The Democrats’ strategy was made apparent at the noontime news conference staged outside City Hall featuring local leaders and the conference call an hour later featuring an Obama campaign national co-chairman and the Ohio party’s leader.
During both events, Democrats portrayed presumptive Republican nominee Mitt Romney's perceived strength as an astute, highly successful businessman as a liability.
At noon Tuesday, 24 hours before today’s event at M7 Technologies where Biden is scheduled to speak, Mahoning County Commissioner Carol Rimedio-Righetti, city Clerk of Courts Sarah Brown Clark and Fourth Ward Councilman Mike Ray joined Dave Green, president of United Auto Workers Local 1714, to advance the vice president’s campaign agenda.
Green spoke of the administration’s investments in the auto industry, which he said polls, pundits and Republicans, including Romney, advised against. “It was the president who ignored politics and made the right decision to step in and allow the companies to restructure,” he remarked. In Ohio, he said, one in eight jobs is connected to the auto industry and one in six cars assembled in America are made in Ohio.
“And yet Mitt Romney has made the ludicrous claim that he can take credit for this,” he said. “Romney suggested that car companies use private financing to restructure. That suggestion has no basis in reality. … The markets were frozen solid. Without public financing General Motors Corp. and Chrysler would have been forced into Chapter 7 liquidation.”
While Romney puts forth his record as a businessman running the venture capital firm Bain Capital, his record “isn’t one of growing companies and creating jobs,” Brown-Clark argued. “It’s one of broken promises and shattered dreams for thousands of hardworking Americans. In deal after deal Romney and his partners tried above all else to make millions of dollars for themselves and they didn’t care that it came at the cost of crippling companies by loading them up with debt," Green said.

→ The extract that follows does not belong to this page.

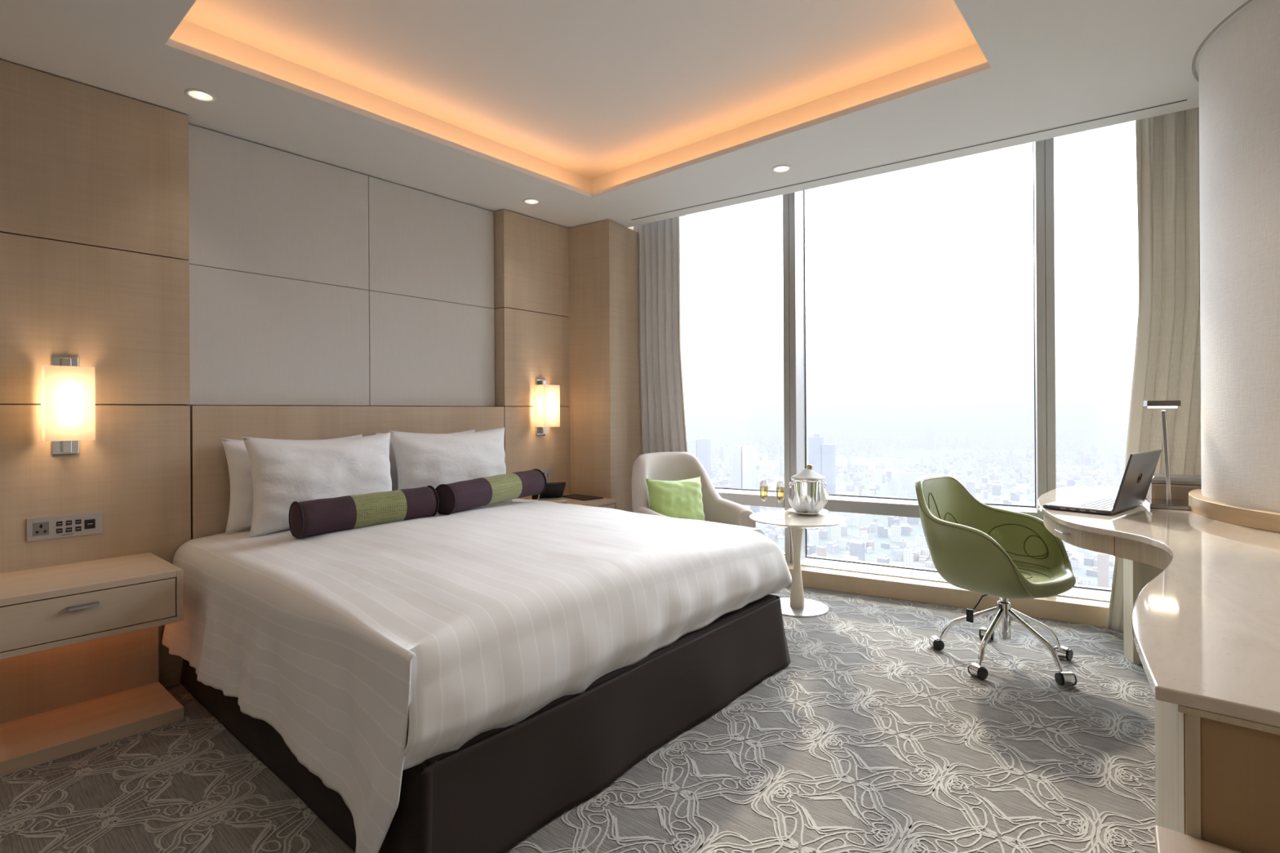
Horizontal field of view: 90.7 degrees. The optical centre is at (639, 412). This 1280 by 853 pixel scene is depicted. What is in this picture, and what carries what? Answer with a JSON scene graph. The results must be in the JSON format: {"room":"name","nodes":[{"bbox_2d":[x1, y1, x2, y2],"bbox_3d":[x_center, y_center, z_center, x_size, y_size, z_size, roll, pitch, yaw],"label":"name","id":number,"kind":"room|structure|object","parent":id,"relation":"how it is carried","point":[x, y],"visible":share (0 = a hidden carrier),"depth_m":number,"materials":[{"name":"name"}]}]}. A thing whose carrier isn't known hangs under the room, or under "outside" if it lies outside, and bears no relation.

While no one challenges Romney’s right to run his business as he saw fit or capitalism as a whole, “It’s legitimate to question the values Romney lived by in business” as he runs for president based on his business record, Green continued.

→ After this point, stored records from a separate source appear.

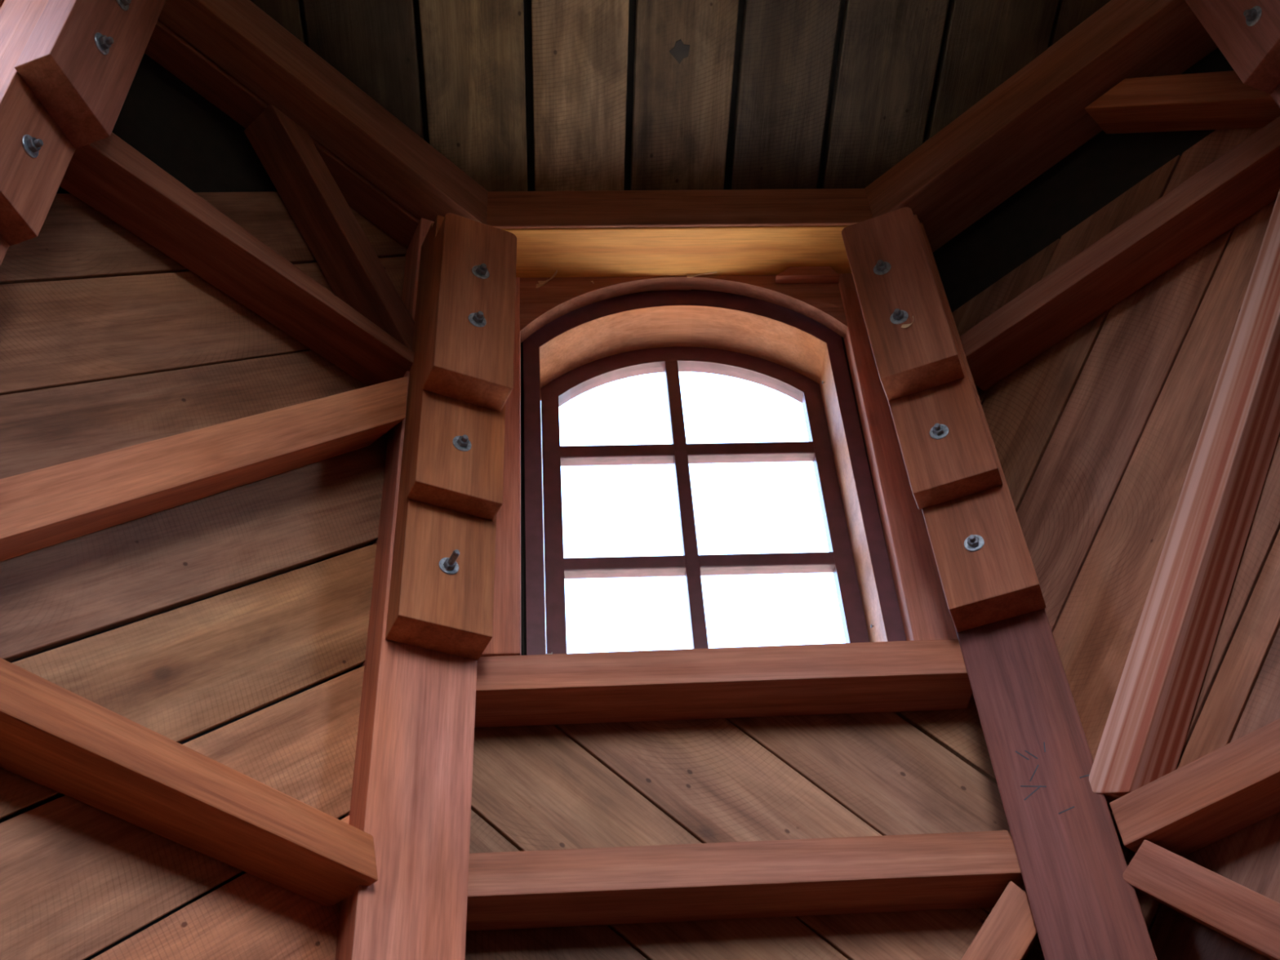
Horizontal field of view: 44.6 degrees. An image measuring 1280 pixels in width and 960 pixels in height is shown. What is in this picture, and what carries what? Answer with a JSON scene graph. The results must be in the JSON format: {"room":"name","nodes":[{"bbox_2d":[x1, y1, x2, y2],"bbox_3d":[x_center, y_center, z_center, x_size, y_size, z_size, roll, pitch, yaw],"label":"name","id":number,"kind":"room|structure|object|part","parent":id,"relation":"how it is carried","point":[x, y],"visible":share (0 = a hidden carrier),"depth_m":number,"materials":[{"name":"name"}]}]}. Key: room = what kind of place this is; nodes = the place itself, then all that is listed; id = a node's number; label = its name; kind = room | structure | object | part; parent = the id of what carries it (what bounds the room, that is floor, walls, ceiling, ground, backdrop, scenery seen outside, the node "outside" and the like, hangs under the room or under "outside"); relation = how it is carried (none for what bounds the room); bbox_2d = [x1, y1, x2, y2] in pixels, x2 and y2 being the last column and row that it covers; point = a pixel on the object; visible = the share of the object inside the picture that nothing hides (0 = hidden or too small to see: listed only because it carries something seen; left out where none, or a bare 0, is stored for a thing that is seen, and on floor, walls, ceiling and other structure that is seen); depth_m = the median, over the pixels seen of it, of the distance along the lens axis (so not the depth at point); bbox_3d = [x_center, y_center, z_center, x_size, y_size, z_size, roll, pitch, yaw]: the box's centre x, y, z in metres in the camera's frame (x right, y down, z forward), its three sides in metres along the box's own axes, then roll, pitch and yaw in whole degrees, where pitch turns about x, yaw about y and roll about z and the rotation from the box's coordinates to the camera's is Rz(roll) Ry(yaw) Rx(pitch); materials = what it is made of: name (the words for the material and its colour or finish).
{"room":"windmill interior","nodes":[
{"label":"windmill interior","id":0,"kind":"room"},
{"bbox_2d":[0,53,407,959],"bbox_3d":[-0.808,0.908,2.034,0.342,4.721,1.364,-36,-53,27],"label":"wall","id":1,"kind":"structure","parent":0,"point":[230,626],"depth_m":2.73,"materials":[{"name":"brown wood"}]},
{"bbox_2d":[249,0,1111,191],"bbox_3d":[0.124,-1.551,3.088,2.716,0.103,2.716,-1,-45,-4],"label":"ceiling","id":2,"kind":"structure","parent":0,"point":[517,95],"depth_m":3.62,"materials":[{"name":"brown wood"}]},
{"bbox_2d":[464,289,1044,959],"bbox_3d":[0.223,1.198,2.406,1.364,4.721,0.339,-1,-45,-4],"label":"wall","id":3,"kind":"structure","parent":0,"point":[691,781],"depth_m":2.89,"materials":[{"name":"brown wood"}]},
{"bbox_2d":[480,273,958,657],"bbox_3d":[0.124,-0.015,3.563,1.000,1.166,0.288,-1,-45,-4],"label":"window","id":4,"kind":"structure","parent":3,"relation":"in","point":[572,339],"depth_m":3.66,"materials":[{"name":"red paint"}]},
{"bbox_2d":[536,279,547,288],"bbox_3d":[-0.236,-0.482,3.803,0.042,0.016,0.010,-36,-53,27],"label":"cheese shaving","id":5,"kind":"object","parent":4,"relation":"attached to","point":[538,286],"visible":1,"depth_m":3.81,"materials":[{"name":"brown wood"}]},
{"bbox_2d":[537,270,557,284],"bbox_3d":[-0.223,-0.490,3.810,0.059,0.024,0.011,-26,-49,20],"label":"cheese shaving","id":6,"kind":"object","parent":4,"relation":"attached to","point":[556,272],"visible":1,"depth_m":3.81,"materials":[{"name":"brown wood"}]},
{"bbox_3d":[0.123,0.071,3.607,0.692,1.078,0.038,-1,-43,-4],"label":"sash","id":7,"kind":"part","parent":4,"relation":"part of","materials":[{"name":"red paint"}]},
{"bbox_2d":[933,47,1279,959],"bbox_3d":[1.287,0.870,2.173,1.364,4.721,0.326,-36,-53,27],"label":"wall","id":8,"kind":"structure","parent":0,"point":[1095,437],"depth_m":3.19,"materials":[{"name":"brown wood"}]},
{"bbox_3d":[0.412,1.820,-0.340,3.178,0.080,3.178,-1,-45,-4],"label":"floor","id":9,"kind":"structure","parent":0,"visible":0},
{"bbox_2d":[0,0,165,266],"bbox_3d":[-1.058,0.523,1.540,0.548,4.602,0.172,-17,-47,12],"label":"post","id":10,"kind":"object","parent":9,"relation":"on","point":[68,68],"visible":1,"depth_m":2.62,"materials":[{"name":"wood"}]},
{"bbox_2d":[22,134,38,157],"bbox_3d":[-0.997,-0.546,2.551,0.003,0.039,0.039,-15,-4,14],"label":"washer","id":11,"kind":"object","parent":10,"relation":"in","point":[25,137],"depth_m":2.54,"materials":[{"name":"grey metal"}]},
{"bbox_2d":[94,32,109,54],"bbox_3d":[-0.935,-0.758,2.710,0.003,0.039,0.039,-15,-62,14],"label":"washer","id":12,"kind":"object","parent":10,"relation":"in","point":[101,39],"depth_m":2.70,"materials":[{"name":"metal"}]},
{"bbox_2d":[116,0,128,10],"bbox_3d":[-0.936,-0.868,2.818,0.003,0.039,0.039,-15,-29,14],"label":"washer","id":13,"kind":"object","parent":10,"relation":"in","point":[125,7],"depth_m":2.81,"materials":[{"name":"grey metal"}]},
{"bbox_2d":[335,213,516,959],"bbox_3d":[-0.336,1.075,2.142,0.186,4.605,0.615,16,-49,-19],"label":"post","id":14,"kind":"object","parent":9,"relation":"on","point":[430,625],"visible":1,"depth_m":2.89,"materials":[{"name":"wood"}]},
{"bbox_2d":[0,657,377,907],"bbox_3d":[-0.762,0.437,2.331,0.131,0.088,0.861,-36,-53,27],"label":"wall rail","id":15,"kind":"object","parent":14,"relation":"attached to","point":[52,736],"visible":1,"depth_m":2.33,"materials":[{"name":"brown wood"}]},
{"bbox_2d":[0,376,407,561],"bbox_3d":[-0.786,-0.021,2.751,0.804,1.000,0.124,32,-56,-31],"label":"diagonal brace","id":16,"kind":"object","parent":14,"relation":"attached to","point":[49,506],"visible":1,"depth_m":2.67,"materials":[{"name":"brown wood"}]},
{"bbox_2d":[59,132,413,386],"bbox_3d":[-0.796,-0.426,3.142,0.126,0.084,0.844,-36,-53,27],"label":"wall rail","id":17,"kind":"object","parent":14,"relation":"attached to","point":[108,175],"visible":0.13,"depth_m":3.09,"materials":[{"name":"brown wood"}]},
{"bbox_2d":[158,0,488,224],"bbox_3d":[-0.724,-0.860,3.534,0.107,0.145,1.016,-36,-53,27],"label":"beam","id":18,"kind":"structure","parent":14,"relation":"on","point":[238,37],"depth_m":3.50,"materials":[{"name":"brown wood"}]},
{"bbox_2d":[144,19,269,128],"bbox_3d":[-0.949,-0.829,3.342,0.087,0.146,0.294,-36,-53,27],"label":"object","id":19,"kind":"structure","parent":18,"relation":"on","point":[185,62],"depth_m":3.40,"materials":[{"name":"brown wood"}]},
{"bbox_2d":[309,135,420,248],"bbox_3d":[-0.660,-0.622,3.571,0.087,0.146,0.327,-36,-53,27],"label":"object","id":20,"kind":"structure","parent":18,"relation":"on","point":[360,194],"depth_m":3.65,"materials":[{"name":"brown wood"}]},
{"bbox_2d":[244,104,414,351],"bbox_3d":[-0.680,-0.517,3.419,0.106,0.480,0.474,-33,-52,25],"label":"diagonal brace","id":21,"kind":"object","parent":14,"relation":"attached to","point":[326,223],"visible":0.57,"depth_m":3.42,"materials":[{"name":"brown wood"}]},
{"bbox_2d":[439,557,458,574],"bbox_3d":[-0.357,0.161,2.917,0.039,0.039,0.003,9,-43,-25],"label":"washer","id":22,"kind":"object","parent":14,"relation":"in","point":[442,566],"depth_m":2.91,"materials":[{"name":"silver metal"}]},
{"bbox_2d":[452,435,471,451],"bbox_3d":[-0.349,-0.071,3.059,0.039,0.039,0.003,-25,-23,-44],"label":"washer","id":23,"kind":"object","parent":14,"relation":"in","point":[455,440],"depth_m":3.05,"materials":[{"name":"silver metal"}]},
{"bbox_2d":[468,312,486,327],"bbox_3d":[-0.334,-0.328,3.202,0.039,0.039,0.003,27,-48,-8],"label":"washer","id":24,"kind":"object","parent":14,"relation":"in","point":[470,317],"depth_m":3.19,"materials":[{"name":"grey metal"}]},
{"bbox_2d":[471,265,489,279],"bbox_3d":[-0.338,-0.440,3.306,0.039,0.039,0.003,2,-40,-31],"label":"washer","id":25,"kind":"object","parent":14,"relation":"in","point":[478,272],"depth_m":3.30,"materials":[{"name":"metal"}]},
{"bbox_2d":[841,207,1157,959],"bbox_3d":[0.768,1.063,2.222,0.180,4.605,0.620,-18,-47,12],"label":"post","id":26,"kind":"object","parent":9,"relation":"on","point":[1071,859],"visible":1,"depth_m":2.96,"materials":[{"name":"wood"}]},
{"bbox_2d":[500,225,852,277],"bbox_3d":[0.093,-0.597,3.862,1.087,0.150,0.182,-1,-45,-4],"label":"lintel","id":27,"kind":"object","parent":26,"relation":"on","point":[573,252],"visible":0.32,"depth_m":3.80,"materials":[{"name":"brown wood"}]},
{"bbox_2d":[485,188,873,228],"bbox_3d":[0.097,-0.661,3.795,0.941,0.138,0.016,-1,-45,-4],"label":"beam","id":28,"kind":"structure","parent":27,"relation":"attached to","point":[807,206],"depth_m":3.79,"materials":[{"name":"brown wood"}]},
{"bbox_2d":[686,271,716,277],"bbox_3d":[0.153,-0.509,3.857,0.075,0.017,0.004,-6,-45,1],"label":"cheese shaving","id":29,"kind":"object","parent":27,"relation":"attached to","point":[691,275],"visible":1,"depth_m":3.86,"materials":[{"name":"brown wood"}]},
{"bbox_2d":[774,266,839,284],"bbox_3d":[0.411,-0.507,3.856,0.158,0.036,0.028,-1,-45,-4],"label":"wedge","id":30,"kind":"object","parent":27,"relation":"attached to","point":[809,274],"visible":1,"depth_m":3.84,"materials":[{"name":"brown wood"}]},
{"bbox_2d":[474,639,972,727],"bbox_3d":[0.155,0.389,2.988,0.966,0.096,0.128,-1,-45,-4],"label":"beam","id":31,"kind":"structure","parent":26,"relation":"attached to","point":[919,675],"depth_m":2.95,"materials":[{"name":"brown wood"}]},
{"bbox_2d":[466,830,1023,931],"bbox_3d":[0.178,0.695,2.707,0.969,0.096,0.129,-1,-45,-4],"label":"wall rail","id":32,"kind":"object","parent":26,"relation":"attached to","point":[811,877],"visible":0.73,"depth_m":2.67,"materials":[{"name":"brown wood"}]},
{"bbox_2d":[873,262,890,275],"bbox_3d":[0.528,-0.461,3.400,0.039,0.039,0.003,-30,-45,0],"label":"washer","id":33,"kind":"object","parent":26,"relation":"in","point":[884,268],"depth_m":3.39,"materials":[{"name":"metal"}]},
{"bbox_2d":[889,310,908,324],"bbox_3d":[0.546,-0.343,3.289,0.039,0.039,0.003,-5,-40,22],"label":"washer","id":34,"kind":"object","parent":26,"relation":"in","point":[901,317],"depth_m":3.28,"materials":[{"name":"metal"}]},
{"bbox_2d":[901,315,913,328],"bbox_3d":[0.561,-0.330,3.250,0.012,0.026,0.047,12,-48,-16],"label":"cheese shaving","id":35,"kind":"object","parent":26,"relation":"hanging from","point":[904,326],"visible":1,"depth_m":3.26,"materials":[{"name":"beige wood"}]},
{"bbox_2d":[929,424,948,439],"bbox_3d":[0.604,-0.097,3.151,0.039,0.039,0.003,-48,-42,-17],"label":"washer","id":36,"kind":"object","parent":26,"relation":"in","point":[946,430],"depth_m":3.14,"materials":[{"name":"silver metal"}]},
{"bbox_2d":[964,534,984,551],"bbox_3d":[0.646,0.122,3.019,0.039,0.039,0.003,-24,-44,6],"label":"washer","id":37,"kind":"object","parent":26,"relation":"in","point":[977,544],"depth_m":3.01,"materials":[{"name":"metal"}]},
{"bbox_2d":[960,880,1037,959],"bbox_3d":[0.318,1.068,2.377,0.796,0.922,0.118,-4,-45,-1],"label":"diagonal brace","id":38,"kind":"object","parent":26,"relation":"attached to","point":[1009,931],"visible":0.82,"depth_m":2.60,"materials":[{"name":"brown wood"}]},
{"bbox_2d":[864,0,1217,253],"bbox_3d":[0.964,-0.874,3.666,1.087,0.149,0.192,-36,-53,27],"label":"beam","id":39,"kind":"structure","parent":26,"relation":"on","point":[1037,117],"depth_m":3.63,"materials":[{"name":"brown wood"}]},
{"bbox_2d":[960,115,1279,391],"bbox_3d":[1.053,-0.482,3.301,0.890,0.078,0.125,-36,-53,27],"label":"wall rail","id":40,"kind":"object","parent":26,"relation":"attached to","point":[1244,180],"visible":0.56,"depth_m":3.28,"materials":[{"name":"brown wood"}]},
{"bbox_2d":[1088,188,1279,812],"bbox_3d":[1.095,-0.036,2.900,0.124,1.106,0.918,32,-56,-31],"label":"diagonal brace","id":41,"kind":"object","parent":26,"relation":"attached to","point":[1144,735],"visible":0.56,"depth_m":2.81,"materials":[{"name":"brown wood"}]},
{"bbox_2d":[1109,718,1279,857],"bbox_3d":[1.169,0.382,2.483,0.882,0.092,0.126,-36,-53,27],"label":"wall rail","id":42,"kind":"object","parent":26,"relation":"attached to","point":[1235,786],"visible":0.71,"depth_m":2.58,"materials":[{"name":"brown wood"}]},
{"bbox_2d":[1122,840,1279,959],"bbox_3d":[1.202,0.807,2.107,0.887,1.047,0.121,-33,-52,25],"label":"diagonal brace","id":43,"kind":"object","parent":26,"relation":"attached to","point":[1246,917],"visible":1,"depth_m":2.48,"materials":[{"name":"brown wood"}]},
{"bbox_2d":[1185,0,1279,107],"bbox_3d":[1.529,0.499,1.732,0.605,4.604,0.179,15,-49,-19],"label":"post","id":44,"kind":"object","parent":9,"relation":"on","point":[1246,33],"visible":1,"depth_m":2.98,"materials":[{"name":"wood"}]},
{"bbox_2d":[1084,70,1279,133],"bbox_3d":[1.212,-0.787,3.365,0.406,0.405,0.107,-33,-52,25],"label":"diagonal brace","id":45,"kind":"object","parent":44,"relation":"attached to","point":[1211,100],"visible":1,"depth_m":3.39,"materials":[{"name":"brown wood"}]},
{"bbox_2d":[1245,5,1262,26],"bbox_3d":[1.170,-0.885,2.975,0.003,0.039,0.039,13,-33,-21],"label":"washer","id":46,"kind":"object","parent":44,"relation":"in","point":[1258,8],"depth_m":2.97,"materials":[{"name":"grey metal"}]}
]}

Ray looked back to Romney’s record as Massachusetts governor, when he said Massachusetts was ranked 47th out of 50 states in terms of job creation and manufacturing jobs declined by half the national average. The kind of “predatory capitalism” that was Romney’s stock-in-trade at Bain was also the driving philosophy that led to the decline of Youngstown Sheet and Tube, he argued.
Many of the same talking points were voiced an hour later – some practically verbatim -- during a conference call featuring former Ohio Gov. Ted Strickland, one of the Obama reelection campaign’s national cochairmen, and Chris Redfern, chairman of the Ohio Democratic Party.
During Biden’s visit, Strickland, who will accompany him at M7 today, said the vice president would highlight the administration’s efforts on behalf of manufacturing, the auto industry and the middle class, and “draw a contrast” to Romney, who has cited his experience at Bain Capital as perhaps his “chief qualification” to be president.
The Republican has said he would use his experience to boost the economy, create jobs and reduce the deficit, but Romney’s business record is “not one of growing companies and creating jobs. It’s of broken promises and shattered dreams for thousands of hardworking Americans,” Strickland echoed. He similarly restated talking points made earlier regarding how Romney and his partners made money.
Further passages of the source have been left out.